Exercise requirements
When the line containing "Else, if [6, 330, 41, 346]" appears in the data below, begin copying there and stop only after the line containing "Thus, the sum".

Collected data entries
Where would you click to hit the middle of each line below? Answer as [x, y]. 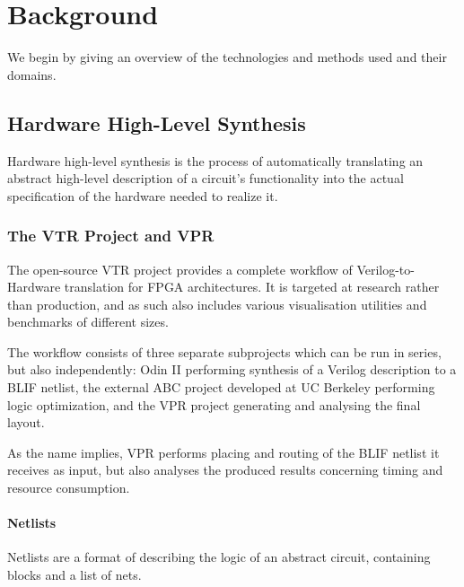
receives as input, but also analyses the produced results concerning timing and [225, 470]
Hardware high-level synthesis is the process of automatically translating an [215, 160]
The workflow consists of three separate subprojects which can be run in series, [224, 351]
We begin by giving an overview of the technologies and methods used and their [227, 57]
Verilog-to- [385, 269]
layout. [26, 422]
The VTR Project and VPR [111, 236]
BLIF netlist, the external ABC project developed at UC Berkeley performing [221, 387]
--
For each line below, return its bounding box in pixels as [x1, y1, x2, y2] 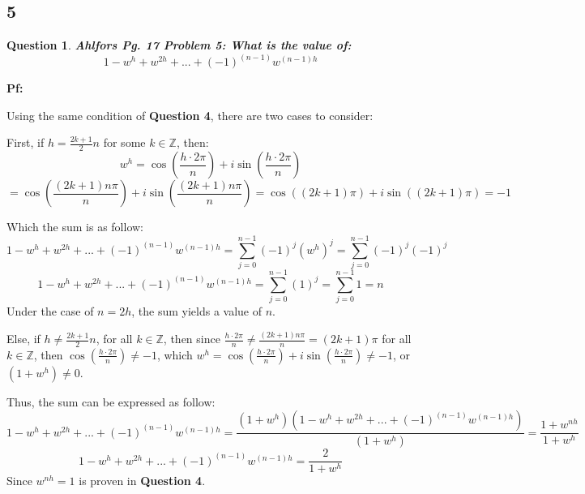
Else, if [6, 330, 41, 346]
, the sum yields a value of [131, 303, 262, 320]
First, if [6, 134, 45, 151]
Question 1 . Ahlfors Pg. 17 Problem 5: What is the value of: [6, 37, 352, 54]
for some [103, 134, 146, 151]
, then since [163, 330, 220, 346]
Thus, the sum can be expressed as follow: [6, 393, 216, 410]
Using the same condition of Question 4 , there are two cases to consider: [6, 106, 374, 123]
==
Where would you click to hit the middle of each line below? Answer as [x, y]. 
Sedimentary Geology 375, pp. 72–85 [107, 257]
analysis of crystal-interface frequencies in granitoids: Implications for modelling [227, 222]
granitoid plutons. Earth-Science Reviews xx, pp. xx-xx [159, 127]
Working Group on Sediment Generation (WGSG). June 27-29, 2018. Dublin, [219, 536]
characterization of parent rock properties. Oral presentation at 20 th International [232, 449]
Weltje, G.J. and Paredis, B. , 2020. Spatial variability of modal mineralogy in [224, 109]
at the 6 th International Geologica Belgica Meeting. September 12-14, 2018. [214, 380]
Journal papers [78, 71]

Exercise solution
Else, if [6, 330, 41, 346]
, the sum yields a value of [131, 303, 262, 320]
First, if [6, 134, 45, 151]
Question 1 . Ahlfors Pg. 17 Problem 5: What is the value of: [6, 37, 352, 54]
for some [103, 134, 146, 151]
, then since [163, 330, 220, 346]
Thus, the sum can be expressed as follow: [6, 393, 216, 410]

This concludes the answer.